A few percent of throughput here, or a few hundred megabytes of RAM there, shows up directly in your backup times and your machine's load.

So we sat down and gave it the attention it deserves.

---

## A quick refresher on content-defined chunking

The naive way to split a file is to cut it every N bytes: fixed-size chunking.
It is fast and trivial, and it is terrible for deduplication.
Insert a single byte at the start of a file and every subsequent boundary shifts, so every chunk changes, and your "incremental" backup re-uploads the whole file.

Content-defined chunking solves this by deciding boundaries based on the *content* of the data rather than its offset.
You slide a window over the bytes, compute a rolling hash, and cut a boundary whenever the hash satisfies some condition.
Now if you insert a byte, only the chunk around the insertion changes; everything before and after re-aligns naturally.

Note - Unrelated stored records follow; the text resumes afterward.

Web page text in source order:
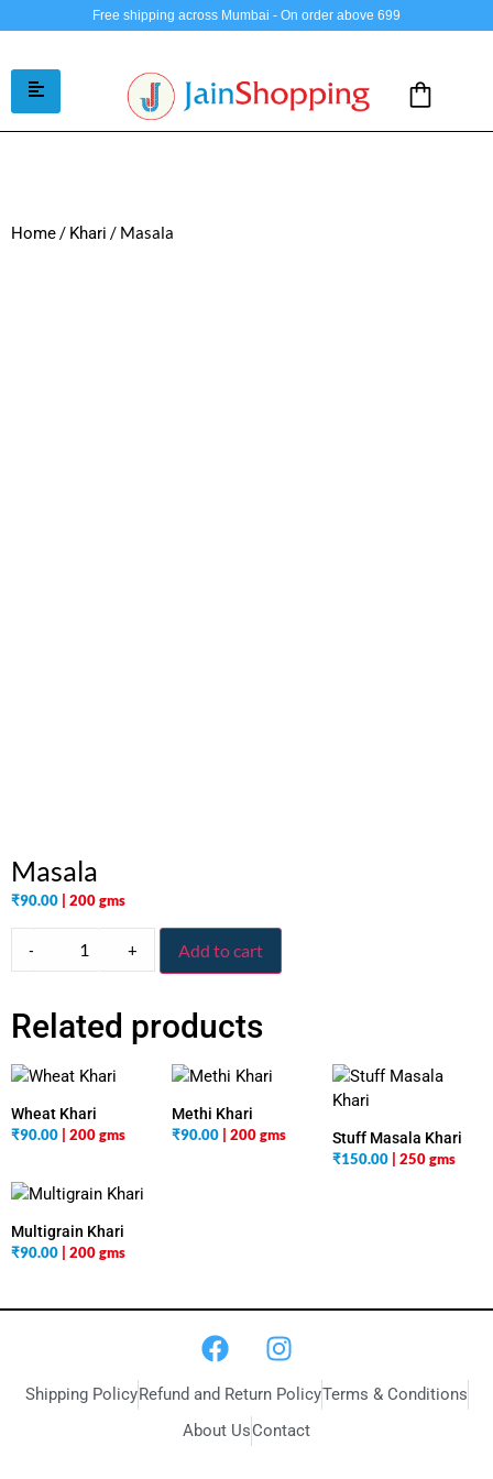
Free shipping across Mumbai - On order above 699
Home/ Khari / Masala
Masala
₹90.00 | 200 gms
- + Add to cart
Related products
Wheat Khari
₹90.00 | 200 gms
Methi Khari
₹90.00 | 200 gms
Stuff Masala Khari
₹150.00 | 250 gms
Multigrain Khari
₹90.00 | 200 gms
Shipping PolicyRefund and Return PolicyTerms & Conditions
About UsContact
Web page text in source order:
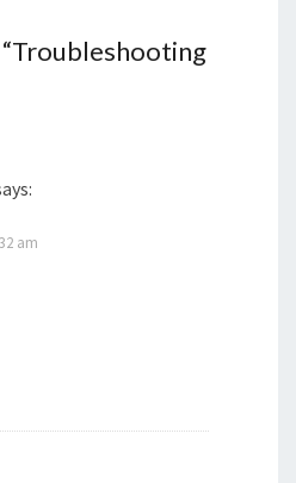
Troubleshooting
am
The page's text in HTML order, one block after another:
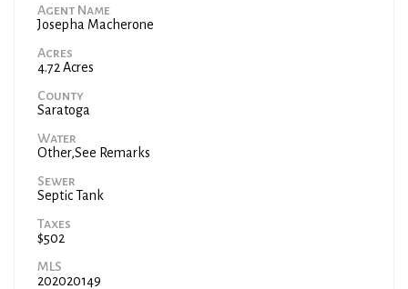
Agent Name
Josepha Macherone
Acres
4.72 Acres
County
Saratoga
Water
Other,See Remarks
Sewer
Septic Tank
Taxes
$502
MLS
202020149
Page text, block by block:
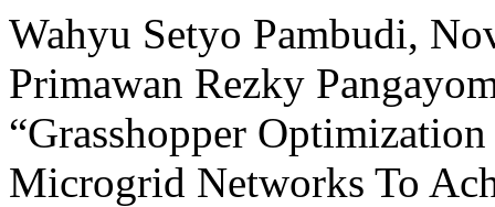
Wahyu Setyo Pambudi,
Primawan Rezky
“Grasshopper
Microgrid Networks To
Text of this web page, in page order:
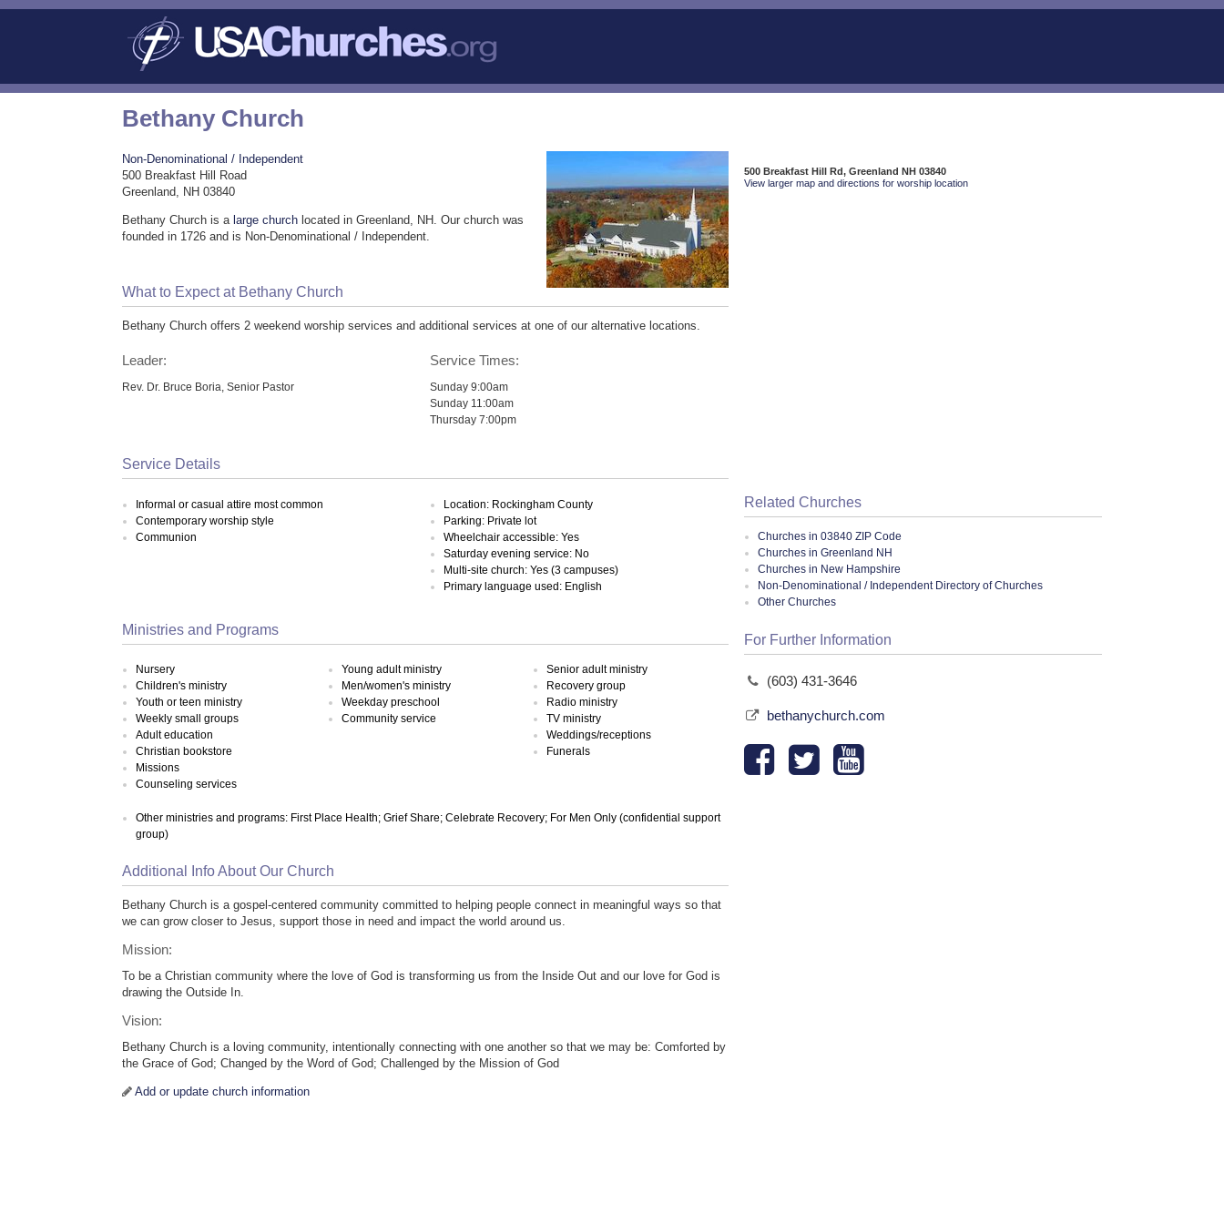
Bethany Church
Non-Denominational / Independent
500 Breakfast Hill Road
Greenland, NH 03840
Bethany Church is a large church located in Greenland, NH. Our church was
founded in 1726 and is Non-Denominational / Independent.
What to Expect at Bethany Church
Bethany Church offers 2 weekend worship services and additional services at one of our alternative locations.
Leader:
Rev. Dr. Bruce Boria, Senior Pastor
Service Times:
Sunday 9:00am
Sunday 11:00am
Thursday 7:00pm
Service Details
Informal or casual attire most common
Contemporary worship style
Communion
Location: Rockingham County
Parking: Private lot
Wheelchair accessible: Yes
Saturday evening service: No
Multi-site church: Yes (3 campuses)
Primary language used: English
Ministries and Programs
Nursery
Children's ministry
Youth or teen ministry
Weekly small groups
Adult education
Christian bookstore
Missions
Counseling services
Young adult ministry
Men/women's ministry
Weekday preschool
Community service
Senior adult ministry
Recovery group
Radio ministry
TV ministry
Weddings/receptions
Funerals
Other ministries and programs: First Place Health; Grief Share; Celebrate Recovery; For Men Only (confidential support
group)
Additional Info About Our Church
Bethany Church is a gospel-centered community committed to helping people connect in meaningful ways so that
we can grow closer to Jesus, support those in need and impact the world around us.
Mission:
To be a Christian community where the love of God is transforming us from the Inside Out and our love for God is
drawing the Outside In.
Vision:
Bethany Church is a loving community, intentionally connecting with one another so that we may be: Comforted by
the Grace of God; Changed by the Word of God; Challenged by the Mission of God
Add or update church information
500 Breakfast Hill Rd, Greenland NH 03840
View larger map and directions for worship location
Related Churches
Churches in 03840 ZIP Code
Churches in Greenland NH
Churches in New Hampshire
Non-Denominational / Independent Directory of Churches
Other Churches
For Further Information
(603) 431-3646
bethanychurch.com

There is a whole family of these algorithms, each trading off speed, boundary quality, and chunk-size distribution differently:

- **FastCDC** — the workhorse, using a Gear-based rolling hash with a normalized chunk-size distribution.
- **KFastCDC** — a keyed variant of FastCDC that derives the Gear table from a key, so two repositories with different keys cut at different boundaries.
- **UltraCDC** — trades a little throughput for more uniform chunk sizes and fewer, larger chunks.
- **JC** — a more recent design that, in our benchmarks, turns out to be remarkably fast.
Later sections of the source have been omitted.